Von allen Seiten werden wir von Werbebotschaften fast schon angeschrien. Fernsehen und Radio erzählen uns, was wir kaufen sollen. Städte und Straßen sind nicht mehr von Baumalleen gesäumt, sondern von Plakatwänden. Fährt man mit dem Auto irgendwohin, weiß man gar nicht, wo man zuerst hinschauen soll. Da wird ein Auto, dort Zigaretten, an der Ecke Alkohol, dort drüben eine Kneipe, hier ein Wochenmarkt oder etwas weiter Jesus angepriesen. Jeder Werbende versucht die anderen zu übertrumpfen. Das M der goldenen Möwe ist inzwischen fast winzig im Gegensatz zu Schriftzügen von großen Einkaufscentern. Werbung läuft in größeren Städten sogar über Bildschirme. Ich bin jedes Mal verwundert, wenn ich an einer Kreuzung stehe, darauf warte, dass die Ampel endlich auf grün umschaltet und dabei wie gebannt auf einen bunt flackernden Werbebildschirm schaue, der mir erzählt, wer der beste Zahnarzt, Klempner, Baumarkt, Autohändler der Stadt sei. Meinen Blick kann ich nur schwer abwenden.

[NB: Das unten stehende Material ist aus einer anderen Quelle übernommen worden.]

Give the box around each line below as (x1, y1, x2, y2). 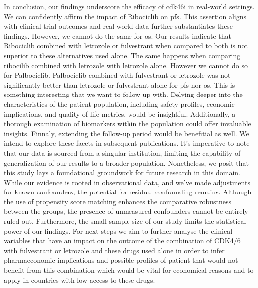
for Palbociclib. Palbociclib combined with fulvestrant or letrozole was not (4, 70, 231, 80)
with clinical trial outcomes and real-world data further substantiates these (4, 21, 233, 31)
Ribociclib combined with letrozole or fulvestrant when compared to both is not (4, 40, 248, 51)
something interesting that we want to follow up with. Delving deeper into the (4, 89, 243, 99)
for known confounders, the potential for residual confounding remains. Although (4, 187, 252, 197)
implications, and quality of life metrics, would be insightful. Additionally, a (4, 108, 236, 119)
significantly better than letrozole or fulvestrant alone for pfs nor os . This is (4, 79, 235, 90)
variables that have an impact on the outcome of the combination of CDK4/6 (4, 235, 241, 246)
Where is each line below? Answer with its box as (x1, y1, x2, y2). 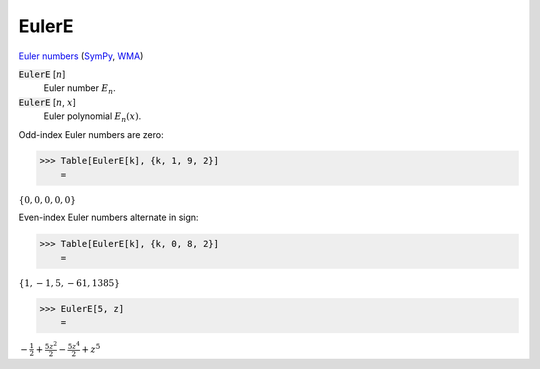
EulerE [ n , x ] (18, 96, 77, 108)
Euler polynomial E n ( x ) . (43, 110, 142, 124)
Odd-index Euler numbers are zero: (18, 128, 164, 140)
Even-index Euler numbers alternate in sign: (18, 211, 199, 224)
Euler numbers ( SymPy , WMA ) (18, 50, 144, 62)
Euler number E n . (43, 82, 117, 97)
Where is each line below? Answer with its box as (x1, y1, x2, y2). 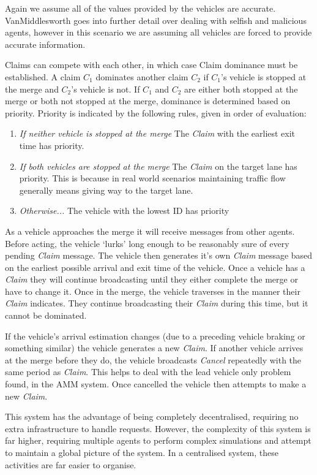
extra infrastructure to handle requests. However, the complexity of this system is (5, 422, 311, 435)
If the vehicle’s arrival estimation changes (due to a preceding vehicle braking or (5, 329, 305, 342)
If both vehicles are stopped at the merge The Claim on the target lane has (19, 159, 297, 172)
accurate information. (5, 37, 86, 50)
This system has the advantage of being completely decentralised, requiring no (5, 410, 299, 423)
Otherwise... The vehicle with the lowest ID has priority (19, 204, 229, 217)
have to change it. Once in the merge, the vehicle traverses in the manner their (5, 284, 300, 297)
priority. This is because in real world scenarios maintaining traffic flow (19, 172, 286, 184)
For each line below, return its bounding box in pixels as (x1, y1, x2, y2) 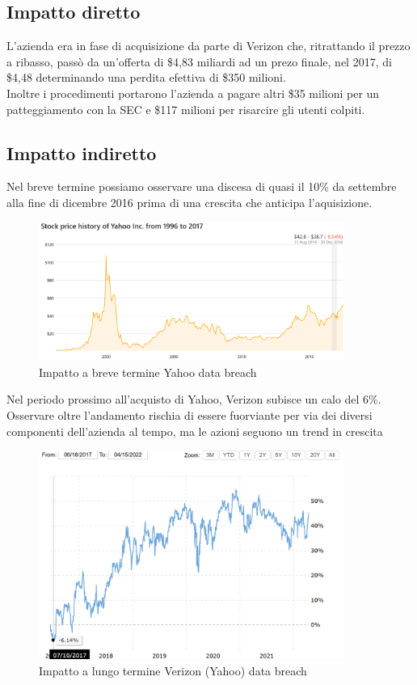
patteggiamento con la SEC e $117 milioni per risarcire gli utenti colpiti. (6, 100, 365, 117)
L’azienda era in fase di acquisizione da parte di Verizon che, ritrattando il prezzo (6, 37, 411, 54)
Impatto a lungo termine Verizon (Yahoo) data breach (39, 662, 307, 679)
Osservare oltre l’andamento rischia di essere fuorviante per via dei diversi (6, 406, 373, 423)
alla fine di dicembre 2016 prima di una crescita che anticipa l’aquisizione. (6, 193, 373, 210)
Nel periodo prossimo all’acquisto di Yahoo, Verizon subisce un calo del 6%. (6, 391, 381, 408)
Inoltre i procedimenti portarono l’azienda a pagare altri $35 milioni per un (6, 84, 380, 101)
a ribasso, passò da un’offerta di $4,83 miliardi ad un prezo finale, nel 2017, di (6, 53, 392, 70)
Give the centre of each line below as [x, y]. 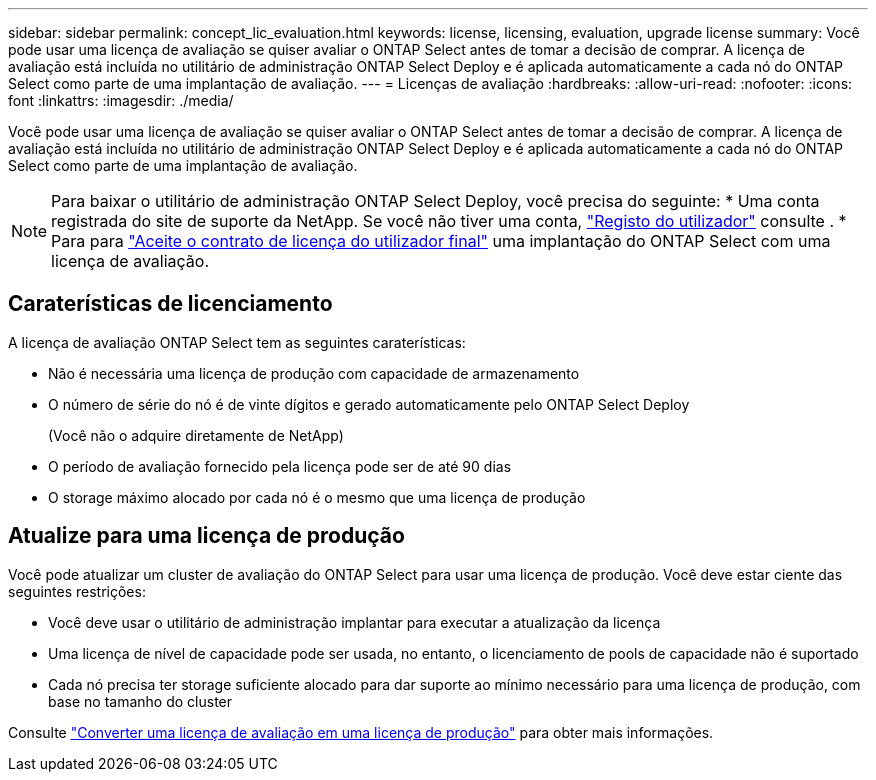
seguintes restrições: [77, 591]
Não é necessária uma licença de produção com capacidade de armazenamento [314, 373]
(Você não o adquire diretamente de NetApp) [196, 435]
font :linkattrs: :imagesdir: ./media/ [121, 100]
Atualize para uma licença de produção [206, 536]
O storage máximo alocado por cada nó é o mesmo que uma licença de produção [317, 497]
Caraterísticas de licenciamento [170, 304]
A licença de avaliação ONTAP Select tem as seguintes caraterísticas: [237, 342]
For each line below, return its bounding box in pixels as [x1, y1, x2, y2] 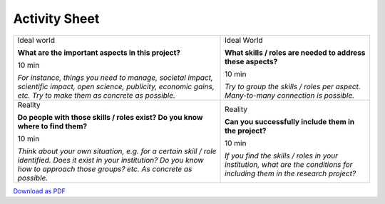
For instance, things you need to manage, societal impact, [17, 72, 214, 82]
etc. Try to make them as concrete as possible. [17, 90, 176, 100]
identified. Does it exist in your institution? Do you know [17, 155, 204, 165]
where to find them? [17, 121, 88, 131]
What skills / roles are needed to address [225, 47, 366, 57]
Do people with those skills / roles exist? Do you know [17, 112, 203, 122]
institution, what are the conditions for [225, 159, 353, 169]
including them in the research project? [225, 168, 356, 178]
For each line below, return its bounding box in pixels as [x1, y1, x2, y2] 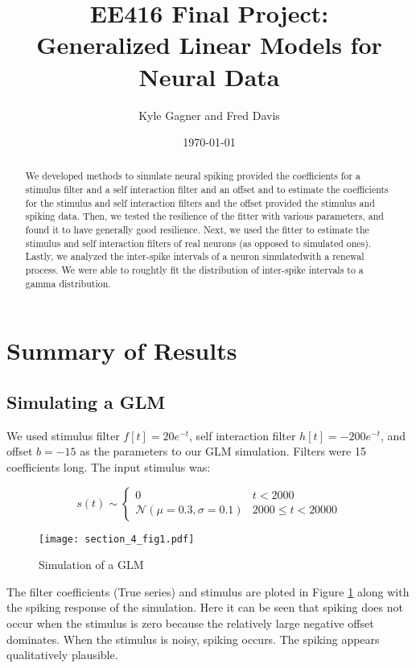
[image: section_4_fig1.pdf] [39, 533, 195, 545]
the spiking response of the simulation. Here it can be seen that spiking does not [6, 599, 403, 616]
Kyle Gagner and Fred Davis [138, 106, 280, 123]
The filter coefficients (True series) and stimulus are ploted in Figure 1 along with [6, 583, 410, 600]
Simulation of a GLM [39, 556, 144, 573]
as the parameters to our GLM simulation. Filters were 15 [80, 443, 366, 460]
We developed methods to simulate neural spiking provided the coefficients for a [25, 169, 360, 183]
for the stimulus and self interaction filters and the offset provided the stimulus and [25, 196, 375, 209]
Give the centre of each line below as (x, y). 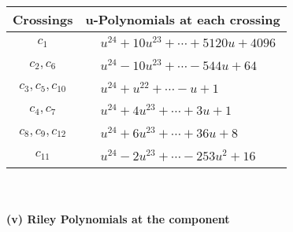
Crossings (43, 19)
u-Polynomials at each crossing (183, 19)
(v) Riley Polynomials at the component (118, 219)
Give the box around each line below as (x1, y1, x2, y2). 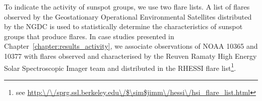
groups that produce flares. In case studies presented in (4, 31, 174, 41)
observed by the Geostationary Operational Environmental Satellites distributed (4, 11, 252, 22)
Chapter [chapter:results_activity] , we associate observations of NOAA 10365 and (4, 41, 258, 51)
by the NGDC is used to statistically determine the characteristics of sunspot (4, 21, 243, 32)
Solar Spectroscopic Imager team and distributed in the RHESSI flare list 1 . (4, 61, 236, 73)
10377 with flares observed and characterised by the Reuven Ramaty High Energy (4, 50, 257, 61)
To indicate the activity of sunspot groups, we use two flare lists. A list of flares (4, 2, 250, 12)
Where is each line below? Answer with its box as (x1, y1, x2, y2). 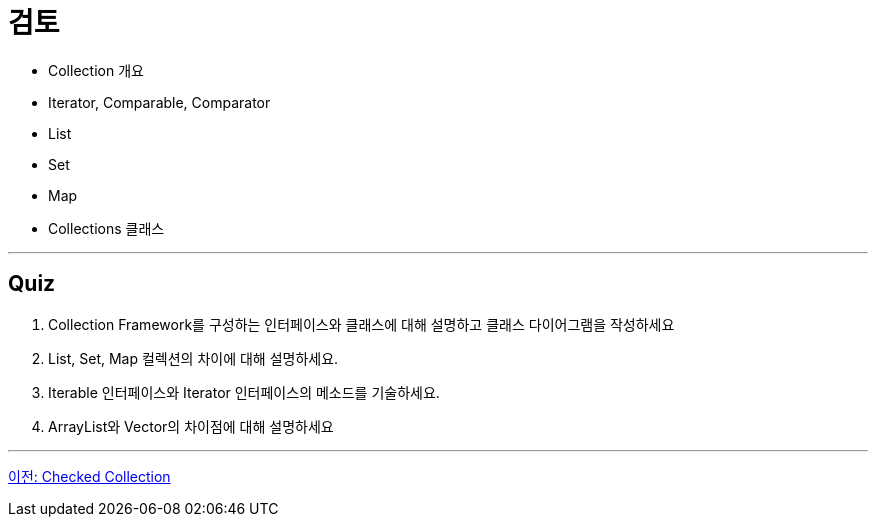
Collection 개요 (48, 61, 144, 79)
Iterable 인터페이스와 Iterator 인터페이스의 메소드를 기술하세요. (48, 383, 440, 401)
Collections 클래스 (48, 219, 165, 237)
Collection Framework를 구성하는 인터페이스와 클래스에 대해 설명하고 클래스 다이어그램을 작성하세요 (48, 315, 675, 333)
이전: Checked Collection (8, 467, 171, 485)
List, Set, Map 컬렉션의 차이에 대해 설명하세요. (48, 349, 339, 367)
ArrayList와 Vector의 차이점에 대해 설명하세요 (48, 417, 334, 435)
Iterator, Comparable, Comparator (48, 93, 271, 111)
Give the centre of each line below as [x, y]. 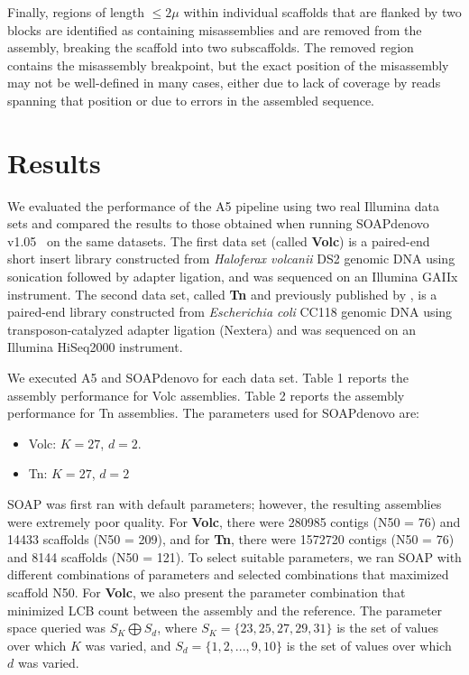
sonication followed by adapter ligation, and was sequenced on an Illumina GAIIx [233, 277]
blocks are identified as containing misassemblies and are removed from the [215, 29]
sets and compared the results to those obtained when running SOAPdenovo [218, 223]
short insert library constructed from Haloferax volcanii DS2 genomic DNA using [231, 259]
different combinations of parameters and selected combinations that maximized [228, 574]
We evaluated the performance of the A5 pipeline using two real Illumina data [223, 205]
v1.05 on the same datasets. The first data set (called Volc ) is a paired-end [219, 240]
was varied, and [128, 645]
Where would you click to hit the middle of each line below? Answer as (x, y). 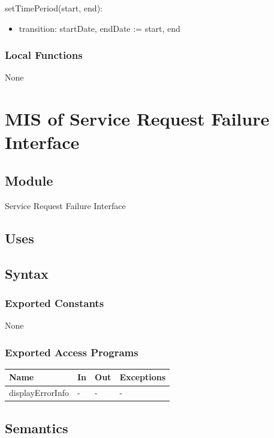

Als ich noch ein Kind war, sahen meine Schwester und ich sehr gern Werbung. Es gab nur drei Programme und abends kamen außer dem Sandmännchen keine Kindersendungen mehr. Geprägt wie wir waren, war der Fernseher DAS MEDIUM für unsere Unterhaltung! Ohne Fernseher ging gar nichts. Der charmante Italiener sagte, er hätte gar kein Auto, als er seiner Nachbarin mit verführerischem Blick einen Kaffee anbot. Die fleißige Hausfrau strahlte, als der glatzköpfige Zeichentrickmann ihre Wohnung blitzblank wischte und ich freute mich auf die Zwischenszenen mit den Mainzelmännchen. Schon als Kind dachte ich mir: "Wenn ich mal groß bin, will ich all das kaufen, was die in der Werbung zeigen." Ich war davon überzeugt, dass diese Sachen besser sein mussten, als alles andere, was man sonst im Supermarkt kaufen kann. Sicherlich habe ich das ein oder andere beeinflusst von der Werbung in meinen Einkaufswagen geworfen, um dann festzustellen, dass die beworbenen Waren nicht besser sind, als die, die nicht beworben werden.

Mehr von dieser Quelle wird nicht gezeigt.